While any industry can hire lobbyists, few can marshal tens of thousands of older citizens to accuse politicians of trying to take away their lifelines. That ability, say lawmakers and their staff members, is the real clout of home medical equipment companies and other industries that sell to the elderly.

When Congress proposed cutting oxygen payments last year, for instance, trade groups and companies began warning patients that if the law changed, there might be no one to repair their equipment or provide emergency services.

'I’m scared to death that they are going to cut us off,' said Beverly Karagin of Morning Sun, Iowa, whose husband has used oxygen equipment for about 11 years. Mrs. Karagin wrote her senators and congressman after her oxygen delivery company told her about proposed payment cuts, she said.

'If something goes wrong with the machine and Medicare won’t pay to repair it, my husband could die,' Mrs. Karagin said in an interview. 'I told them that this is a matter of life and death.'

Lawmakers say such fears are unfounded. After patients take ownership of the equipment, Medicare pays for repairing machines and backup systems.

Even so, last year 'our office received over a thousand phone calls from oxygen patients in two days, and all of them said they were going to die if we passed this law,' said a high-ranking Congressional staff member who requested anonymity because he was not authorized to speak to the media.

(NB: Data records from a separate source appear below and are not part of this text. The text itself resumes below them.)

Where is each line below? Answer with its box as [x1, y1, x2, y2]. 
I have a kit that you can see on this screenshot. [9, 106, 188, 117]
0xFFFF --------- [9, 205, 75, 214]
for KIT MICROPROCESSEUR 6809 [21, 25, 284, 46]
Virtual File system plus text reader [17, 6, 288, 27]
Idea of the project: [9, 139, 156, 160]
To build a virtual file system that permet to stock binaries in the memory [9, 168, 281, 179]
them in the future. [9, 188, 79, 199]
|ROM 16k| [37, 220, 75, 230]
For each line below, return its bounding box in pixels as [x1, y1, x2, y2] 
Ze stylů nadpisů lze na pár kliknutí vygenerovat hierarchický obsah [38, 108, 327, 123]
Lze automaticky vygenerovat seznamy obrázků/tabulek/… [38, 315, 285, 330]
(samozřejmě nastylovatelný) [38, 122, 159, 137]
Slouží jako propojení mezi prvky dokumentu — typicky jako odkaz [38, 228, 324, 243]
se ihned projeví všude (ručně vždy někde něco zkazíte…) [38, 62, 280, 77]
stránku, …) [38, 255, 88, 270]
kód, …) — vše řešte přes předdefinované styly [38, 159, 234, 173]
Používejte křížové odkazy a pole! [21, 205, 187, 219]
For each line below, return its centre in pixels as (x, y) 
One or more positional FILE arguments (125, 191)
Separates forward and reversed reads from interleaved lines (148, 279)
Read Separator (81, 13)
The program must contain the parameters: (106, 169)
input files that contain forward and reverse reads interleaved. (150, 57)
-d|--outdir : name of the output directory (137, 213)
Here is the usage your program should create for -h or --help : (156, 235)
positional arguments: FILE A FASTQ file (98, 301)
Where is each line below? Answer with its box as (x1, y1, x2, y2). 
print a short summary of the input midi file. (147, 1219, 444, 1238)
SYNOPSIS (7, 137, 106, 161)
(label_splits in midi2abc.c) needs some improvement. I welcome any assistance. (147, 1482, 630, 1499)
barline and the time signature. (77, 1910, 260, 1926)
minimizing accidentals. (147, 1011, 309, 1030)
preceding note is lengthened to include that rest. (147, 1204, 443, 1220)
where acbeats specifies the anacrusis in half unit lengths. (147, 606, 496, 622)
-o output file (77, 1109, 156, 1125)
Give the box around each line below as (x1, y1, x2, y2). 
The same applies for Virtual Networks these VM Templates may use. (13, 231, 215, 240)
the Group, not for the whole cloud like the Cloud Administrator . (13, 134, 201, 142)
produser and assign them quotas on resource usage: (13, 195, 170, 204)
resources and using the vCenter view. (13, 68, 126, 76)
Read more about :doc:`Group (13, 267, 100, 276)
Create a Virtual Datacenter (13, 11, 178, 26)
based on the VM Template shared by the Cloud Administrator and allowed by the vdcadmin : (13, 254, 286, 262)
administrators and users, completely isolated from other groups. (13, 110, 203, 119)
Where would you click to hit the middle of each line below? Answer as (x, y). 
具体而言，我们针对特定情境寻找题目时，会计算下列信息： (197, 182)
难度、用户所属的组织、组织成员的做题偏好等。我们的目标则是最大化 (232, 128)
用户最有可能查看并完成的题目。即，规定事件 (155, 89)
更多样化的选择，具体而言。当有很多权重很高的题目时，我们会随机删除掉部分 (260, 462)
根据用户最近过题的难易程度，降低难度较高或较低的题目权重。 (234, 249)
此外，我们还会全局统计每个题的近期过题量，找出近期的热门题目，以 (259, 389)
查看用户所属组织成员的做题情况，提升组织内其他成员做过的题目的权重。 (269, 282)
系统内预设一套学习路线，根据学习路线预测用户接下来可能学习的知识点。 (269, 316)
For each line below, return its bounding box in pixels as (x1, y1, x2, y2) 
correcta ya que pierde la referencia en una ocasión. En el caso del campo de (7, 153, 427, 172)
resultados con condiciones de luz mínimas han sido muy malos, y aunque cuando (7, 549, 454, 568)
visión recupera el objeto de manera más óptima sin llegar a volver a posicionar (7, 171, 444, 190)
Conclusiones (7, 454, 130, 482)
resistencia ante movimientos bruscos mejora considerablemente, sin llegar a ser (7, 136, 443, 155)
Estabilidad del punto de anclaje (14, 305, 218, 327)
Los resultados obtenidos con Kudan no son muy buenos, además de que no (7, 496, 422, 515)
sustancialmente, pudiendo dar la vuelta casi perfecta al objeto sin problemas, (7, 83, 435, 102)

Stealth lobbying, it's as American as apple pie.


Of course, seniors will not be well served in the long run if the Medicare program wastes huge amounts of money overpaying for oxygen and canes, and thus does not have the money to pay for other health care services that might also be of value. As we have noted before, Medicare payments to primary care and cognitive physicians started off low, and have failed to keep up with inflation (see post here). Meanwhile, they shadowy RBRVS Update Committee (RUC) manages to continually boost what Medicare pays for procedures (see posts here and here). Medicare requires physicians to follow arcane and impenetrable rules, and fulfill burdensome bureaucratic requirements (see post here). The result is that primary care is dying off. All for overpriced canes and oxygen tanks.

We clearly need to push Medicare into a rational, transparent reimbursement system that does not penalize primary care and other cognitive physicians.

This is also a reminder that those who put their faith in establishing a single payer health care system to cover all US citizens may be sorely disappointed. If a single payer system continues the irrationality, opacity, and susceptibility to political influence of our current single payer system, having such a system cover everyone might just make things worse.

2 comments:

Unknown said...

Roy,
Great post highlighting how Medicare's approach helps to raise health care spend through its lax/ random approach to supplier payment. A top-down system never reflects pricing that ensures sufficient supply at market-level prices.

I have a similar post on how the lack of pricing transparency and poor collection practices are making the poorest accountable for massive (and unfair) hospital bills due to cost-shifting on my blog

Anonymous said...

The January France magazine has an interesting note that on 30 September France will no longer offer free medical care to those EU members under the age of 65. This is an effort to promote a work ethic along with controlling cost.

While we look upon the EU as some sort of shining light in terms of social care, the reality is they are dealing with an influx of immigrants wanting only their social services. The Danes have recently instituted new rules on citizenship and other countries are instituting programs to lessen the state's responsibility for all social services.

While many look to a single payer system as a panacea for society's problems, we must also be willing to institute the same cost controls on patient usage and corporate profit.